Assignment
Pictures aside, write out every record exactly as it appears.

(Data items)

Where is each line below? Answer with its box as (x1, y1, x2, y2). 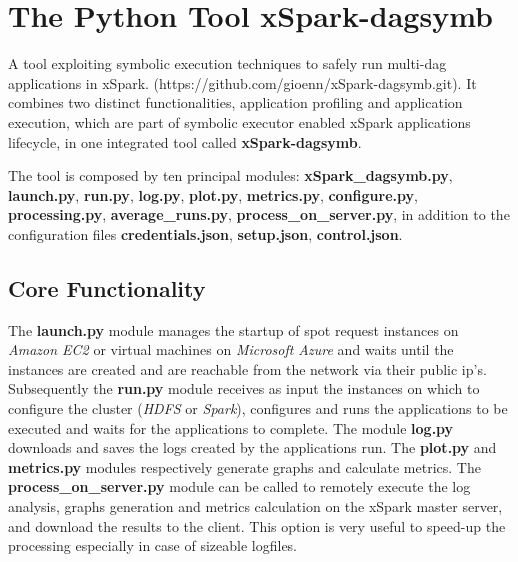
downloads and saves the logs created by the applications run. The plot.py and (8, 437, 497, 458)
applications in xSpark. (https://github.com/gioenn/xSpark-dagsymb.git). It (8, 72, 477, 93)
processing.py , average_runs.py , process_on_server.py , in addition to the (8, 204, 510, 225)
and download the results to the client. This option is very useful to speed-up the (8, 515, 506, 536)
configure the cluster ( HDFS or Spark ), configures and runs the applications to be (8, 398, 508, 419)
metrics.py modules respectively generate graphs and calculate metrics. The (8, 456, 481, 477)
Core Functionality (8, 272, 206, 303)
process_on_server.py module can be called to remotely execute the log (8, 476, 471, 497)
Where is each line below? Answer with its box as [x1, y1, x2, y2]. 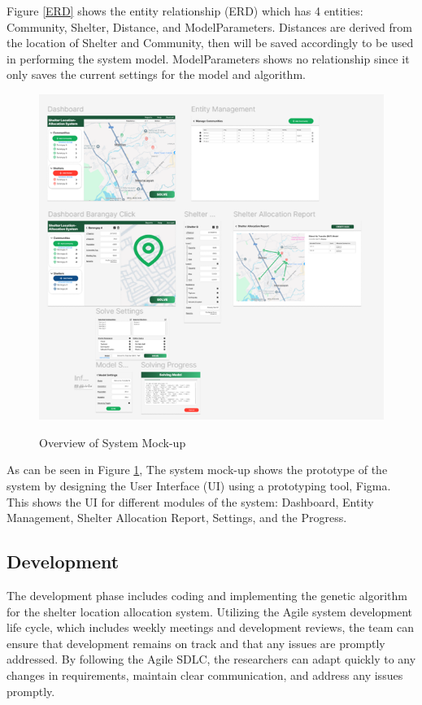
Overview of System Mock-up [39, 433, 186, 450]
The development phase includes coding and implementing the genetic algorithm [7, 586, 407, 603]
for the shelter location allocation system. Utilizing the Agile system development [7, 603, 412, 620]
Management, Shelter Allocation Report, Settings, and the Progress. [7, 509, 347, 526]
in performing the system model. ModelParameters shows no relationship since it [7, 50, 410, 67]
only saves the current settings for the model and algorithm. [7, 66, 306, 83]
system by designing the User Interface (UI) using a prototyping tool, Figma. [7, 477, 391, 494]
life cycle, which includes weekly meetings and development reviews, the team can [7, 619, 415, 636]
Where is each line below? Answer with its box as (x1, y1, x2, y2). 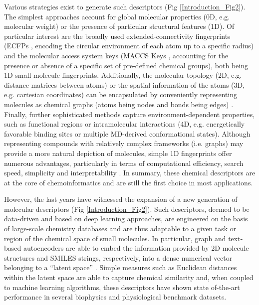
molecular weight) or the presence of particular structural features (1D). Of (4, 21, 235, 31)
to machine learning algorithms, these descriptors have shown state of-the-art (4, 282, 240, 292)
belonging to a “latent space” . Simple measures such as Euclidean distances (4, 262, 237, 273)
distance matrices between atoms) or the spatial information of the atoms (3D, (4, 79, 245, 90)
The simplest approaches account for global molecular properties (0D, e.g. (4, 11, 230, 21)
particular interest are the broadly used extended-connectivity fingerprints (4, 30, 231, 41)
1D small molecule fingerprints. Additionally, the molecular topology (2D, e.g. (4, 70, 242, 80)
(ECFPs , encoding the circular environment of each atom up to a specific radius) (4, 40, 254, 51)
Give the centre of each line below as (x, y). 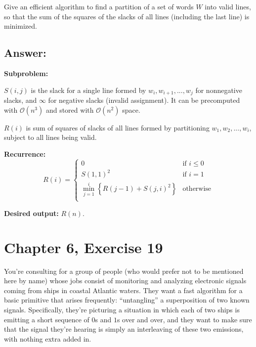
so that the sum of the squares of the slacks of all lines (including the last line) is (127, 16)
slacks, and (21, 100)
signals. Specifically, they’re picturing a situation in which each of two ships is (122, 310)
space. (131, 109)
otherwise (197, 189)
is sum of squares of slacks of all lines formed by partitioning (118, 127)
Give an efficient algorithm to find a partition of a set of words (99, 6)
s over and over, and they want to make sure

Response area
Where is each line below? Answer with its box as (x1, y1, x2, y2). 
downloads and saves the logs created by the applications run. The plot.py and (8, 437, 497, 458)
applications in xSpark. (https://github.com/gioenn/xSpark-dagsymb.git). It (8, 72, 477, 93)
processing.py , average_runs.py , process_on_server.py , in addition to the (8, 204, 510, 225)
and download the results to the client. This option is very useful to speed-up the (8, 515, 506, 536)
configure the cluster ( HDFS or Spark ), configures and runs the applications to be (8, 398, 508, 419)
metrics.py modules respectively generate graphs and calculate metrics. The (8, 456, 481, 477)
Core Functionality (8, 272, 206, 303)
process_on_server.py module can be called to remotely execute the log (8, 476, 471, 497)
Where is each line below? Answer with its box as [x1, y1, x2, y2]. 
Overview of System Mock-up [39, 433, 186, 450]
The development phase includes coding and implementing the genetic algorithm [7, 586, 407, 603]
for the shelter location allocation system. Utilizing the Agile system development [7, 603, 412, 620]
Management, Shelter Allocation Report, Settings, and the Progress. [7, 509, 347, 526]
in performing the system model. ModelParameters shows no relationship since it [7, 50, 410, 67]
only saves the current settings for the model and algorithm. [7, 66, 306, 83]
system by designing the User Interface (UI) using a prototyping tool, Figma. [7, 477, 391, 494]
life cycle, which includes weekly meetings and development reviews, the team can [7, 619, 415, 636]
Where is each line below? Answer with its box as (x1, y1, x2, y2). 
molecular weight) or the presence of particular structural features (1D). Of (4, 21, 235, 31)
to machine learning algorithms, these descriptors have shown state of-the-art (4, 282, 240, 292)
belonging to a “latent space” . Simple measures such as Euclidean distances (4, 262, 237, 273)
distance matrices between atoms) or the spatial information of the atoms (3D, (4, 79, 245, 90)
The simplest approaches account for global molecular properties (0D, e.g. (4, 11, 230, 21)
particular interest are the broadly used extended-connectivity fingerprints (4, 30, 231, 41)
1D small molecule fingerprints. Additionally, the molecular topology (2D, e.g. (4, 70, 242, 80)
(ECFPs , encoding the circular environment of each atom up to a specific radius) (4, 40, 254, 51)
Give the centre of each line below as (x, y). 
so that the sum of the squares of the slacks of all lines (including the last line) is (127, 16)
slacks, and (21, 100)
signals. Specifically, they’re picturing a situation in which each of two ships is (122, 310)
space. (131, 109)
otherwise (197, 189)
is sum of squares of slacks of all lines formed by partitioning (118, 127)
Give an efficient algorithm to find a partition of a set of words (99, 6)
s over and over, and they want to make sure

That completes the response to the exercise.